Di luar itu, sayembara adalah alat pendorong orang untuk menulis karya hingga rampung. Apa pun alasan yang mendasari tindakan orang untuk menyertakan karya mereka ke dalam sayembara, tindakan yang dilakukan selalu sama. Mereka harus merampungkan tulisan pada batas waktu tertentu, karena pengiriman naskah mereka tidak bisa melewati batas waktu yang ditentukan. Dan mereka tidak bisa menyertakan ke dalam lomba naskah yang setengah rampung.
Sebenarnya, hampir setiap minggu para penulis menyertakan tulisan mereka dalam sayembara rutin. Mereka mengirimkan naskah ke redaksi koran, dan redaktur akan membuat "penjurian" untuk menentukan cerpen mana yang keluar sebagai pemenang minggu itu untuk dimuat di koran mereka. Redaktur bertindak sebagai juri yang akan menyeleksi naskah-naskah yang ia terima, dan kemudian memilih satu untuk dimuat di koran mereka.
Hal yang sama berlangsung dalam dunia penerbitan. Para penulis akan mengirimkan naskah mereka dan para redaktur penerbitan, dengan kriteria yang mereka tetapkan sendiri untuk menentukan "pemenang", akan memilih naskah-naskah yang ada di tangan mereka.

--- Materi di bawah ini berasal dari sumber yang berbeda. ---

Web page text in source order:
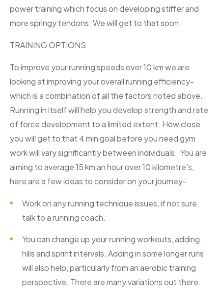
power training which focus on developing stiffer and
more springy tendons. We will get to that soon.
TRAINING OPTIONS
To improve your running speeds over 10 km we are
looking at improving your overall running efficiency-
which is a combination of all the factors noted above.
Running in itself will help you develop strength and rate
of force development to a limited extent. How close
you will get to that 4 min goal before you need gym
work will vary significantly between individuals. You are
aiming to average 15 km an hour over 10 kilometre’s,
here are a few ideas to consider on your journey-
Work on any running technique issues, if not sure,
talk to a running coach.
You can change up your running workouts, adding
hills and sprint intervals. Adding in some longer runs
will also help, particularly from an aerobic training
perspective. There are many variations out there.
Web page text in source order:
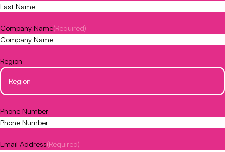
Company Name(Required)
Region
Phone Number
Email Address(Required)
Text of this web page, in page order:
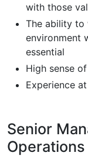
with those
The ability to
environment
essential
High sense
Experience
Senior
Operations
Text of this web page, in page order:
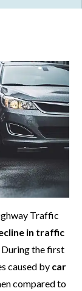
Traffic
in traffic
the first
caused by car
compared to
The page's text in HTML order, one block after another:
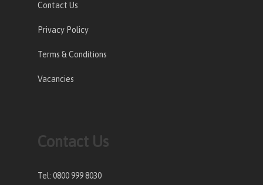
Contact Us
Privacy Policy
Terms & Conditions
Vacancies
Contact Us
Tel: 0800 999 8030
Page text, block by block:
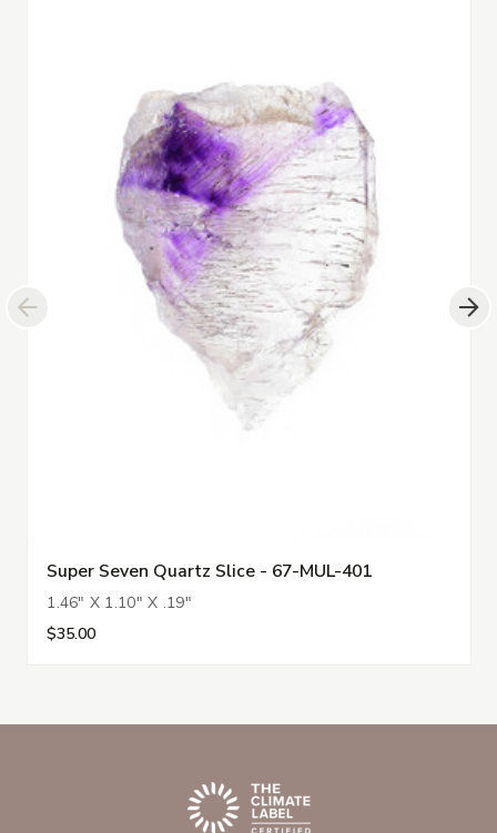
Super Seven Quartz Slice - 67-MUL-401
1.46" X 1.10" X .19"
$35.00
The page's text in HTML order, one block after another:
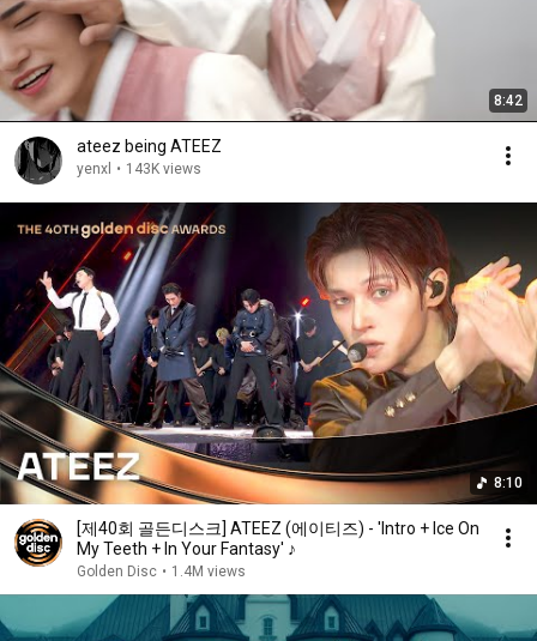
8:42
ateez being ATEEZ
yenxl • 143K views
8:10
[제40회 골든디스크] ATEEZ (에이티즈) - 'Intro + Ice On
My Teeth + In Your Fantasy' ♪
Golden Disc • 1.4M views
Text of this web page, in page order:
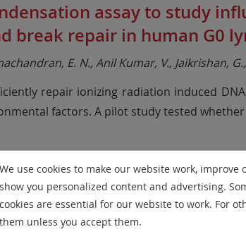
assay to study
break repair in human G0
E. N., Anil Kumar, V., Jaikrishan,
repair ionizing radiation induced
factors. A pilot study tested
Mutagenesis, 847, 503087
We use cookies to make our website work, improve
show you personalized content and advertising.
cookies are essential for our website to work. For
them unless you accept them.
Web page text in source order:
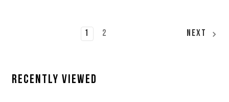
1 2 Next
Recently Viewed
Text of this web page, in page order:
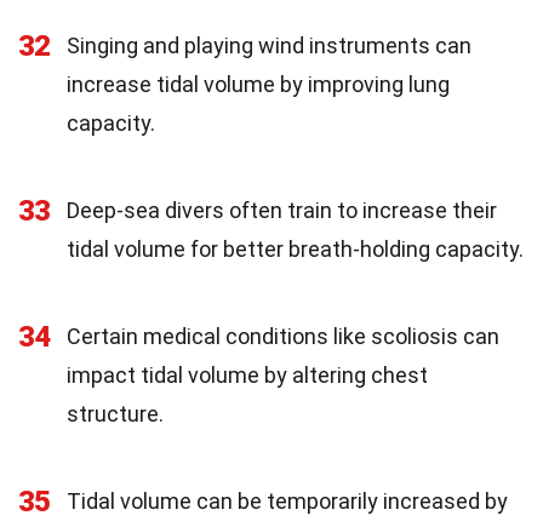
32
Singing and playing wind instruments can
increase tidal volume by improving lung
capacity.
33
Deep-sea divers often train to increase their
tidal volume for better breath-holding capacity.
34
Certain medical conditions like scoliosis can
impact tidal volume by altering chest
structure.
35
Tidal volume can be temporarily increased by
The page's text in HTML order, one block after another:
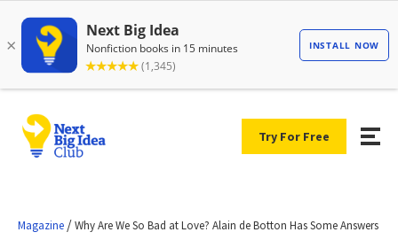
Try For Free
Magazine /Why Are We So Bad at Love? Alain de Botton Has Some Answers
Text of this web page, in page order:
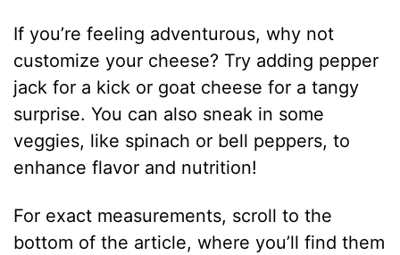
If you’re feeling adventurous, why not
customize your cheese? Try adding pepper
jack for a kick or goat cheese for a tangy
surprise. You can also sneak in some
veggies, like spinach or bell peppers, to
enhance flavor and nutrition!
For exact measurements, scroll to the
bottom of the article, where you’ll find them
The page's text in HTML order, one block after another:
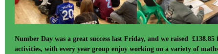
Number Day was a great success last Friday, and we raised
activities, with every year group enjoy working on a variety of
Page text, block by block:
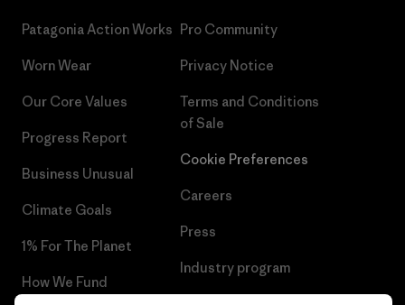
Patagonia Action Works
Worn Wear
Our Core Values
Progress Report
Business Unusual
Climate Goals
1% For The Planet
How We Fund
Pro Community
Privacy Notice
Terms and Conditions
of Sale
Cookie Preferences
Careers
Press
Industry program
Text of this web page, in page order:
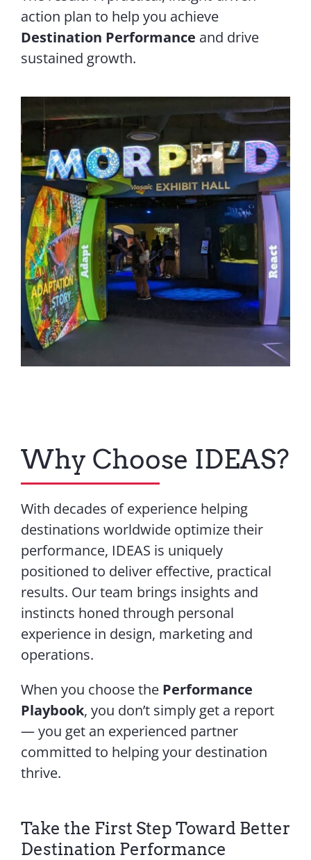
action plan to help you achieve
Destination Performance and drive
sustained growth.
Why Choose IDEAS?
With decades of experience helping
destinations worldwide optimize their
performance, IDEAS is uniquely
positioned to deliver effective, practical
results. Our team brings insights and
instincts honed through personal
experience in design, marketing and
operations.
When you choose the Performance
Playbook, you don’t simply get a report
— you get an experienced partner
committed to helping your destination
thrive.
Take the First Step Toward Better
Destination Performance
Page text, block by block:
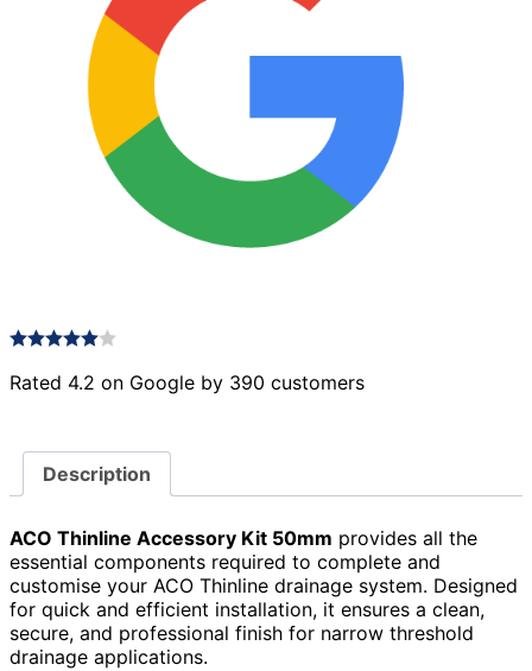
Rated 4.2 on Google by 390 customers
Description
ACO Thinline Accessory Kit 50mm provides all the
essential components required to complete and
customise your ACO Thinline drainage system. Designed
for quick and efficient installation, it ensures a clean,
secure, and professional finish for narrow threshold
drainage applications.
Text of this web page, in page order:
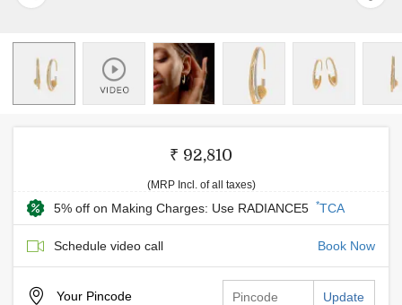
₹ 92,810
(MRP Incl. of all taxes)
5% off on Making Charges: Use RADIANCE5 *TCA
Schedule video call Book Now
Your Pincode Update
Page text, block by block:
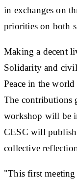
in exchanges on
priorities on both
Making a decent
Solidarity and
Peace in the world
The contributions
workshop will be
CESC will
collective
"This first
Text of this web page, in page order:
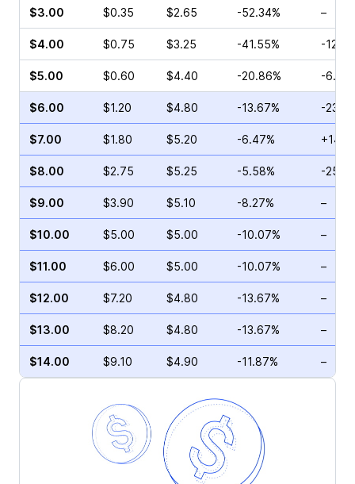
$3.00 $0.35 $2.65 -52.34% –
$4.00 $0.75 $3.25 -41.55% -
$5.00 $0.60 $4.40 -20.86% -
$6.00 $1.20 $4.80 -13.67% -
$7.00 $1.80 $5.20 -6.47%
$8.00 $2.75 $5.25 -5.58% -
$9.00 $3.90 $5.10 -8.27% –
$10.00 $5.00 $5.00 -10.07% –
$11.00 $6.00 $5.00 -10.07% –
$12.00 $7.20 $4.80 -13.67% –
$13.00 $8.20 $4.80 -13.67% –
$14.00 $9.10 $4.90 -11.87% –
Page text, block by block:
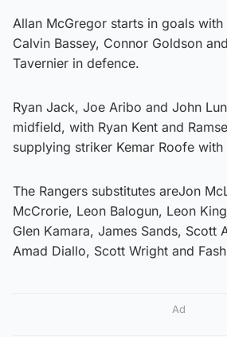
Allan McGregor starts in goals with
Calvin Bassey, Connor Goldson
Tavernier in defence.
Ryan Jack, Joe Aribo and John
midfield, with Ryan Kent and
supplying striker Kemar Roofe with
The Rangers substitutes areJon
McCrorie, Leon Balogun, Leon
Glen Kamara, James Sands, Scott
Amad Diallo, Scott Wright and
Ad

Hanya saja, dalam "sayembara" yang jurinya adalah para redaktur koran atau penerbitan, penilaian seringkali dipengaruhi oleh siapa penulisnya. Itu aspek non-satra yang memiliki pengaruh cukup besar bagi redaktur untuk menentukan naskah yang layak dimuat. Sementara dalam sayembara novel seperti yang diselenggarakan oleh DKJ, variabel "nama besar" tidak akan pernah mengganggu penjurian karena dewan juri tidak pernah mendapati nama para penulis dalam naskah-naskah yang mereka hadapi. Pertarungan menjadi lebih adil karena satu-satunya yang menjadi bahan pertimbangan untuk memilih pemenang adalah kualitas karya-tidak peduli siapa pun penulisnya.
Dua kali terlibat dalam sayembara novel DKJ sebagai juri dan mendengarkan pertanggungjawaban juri pada sayembara beberapa tahun lalu, saya mencatat bahwa masalah utama bagi kebanyakan naskah peserta sayembara adalah keperajinan (craftmanship). Dan itu masalah yang masih muncul sampai sayembara terakhir tahun ini. Ini tanggung jawab institusi pendidikan kita. Karena itulah dalam kesempatan ini saya menyinggung-nyinggung masalah infrakstruktur.
Jika institusi pendidikan kita memiliki kesadaran lebih serius untuk membekali siswa dengan kecakapan menulis dan tahu cara meningkat minat baca siswa, maka kelemahan dalam hal-hal yang elementer niscaya bisa lebih mudah diperbaiki. Jika menulis diajarkan secara lebih benar, oleh guru yang menguasai bidang itu, orang tidak harus melakukan pencarian yang terlalu keras untuk memahami hal-hal yang elementer. Jika urusan semacam ini tidak ada dalam pikiran, kita tidak akan pernah mewujudkannya. Atau seringkali ketika kita mulai menyadari hal-hal yang perlu dilakukan, maka masalahnya sudah begitu parah dan tidak tahu dari mana harus dimulai.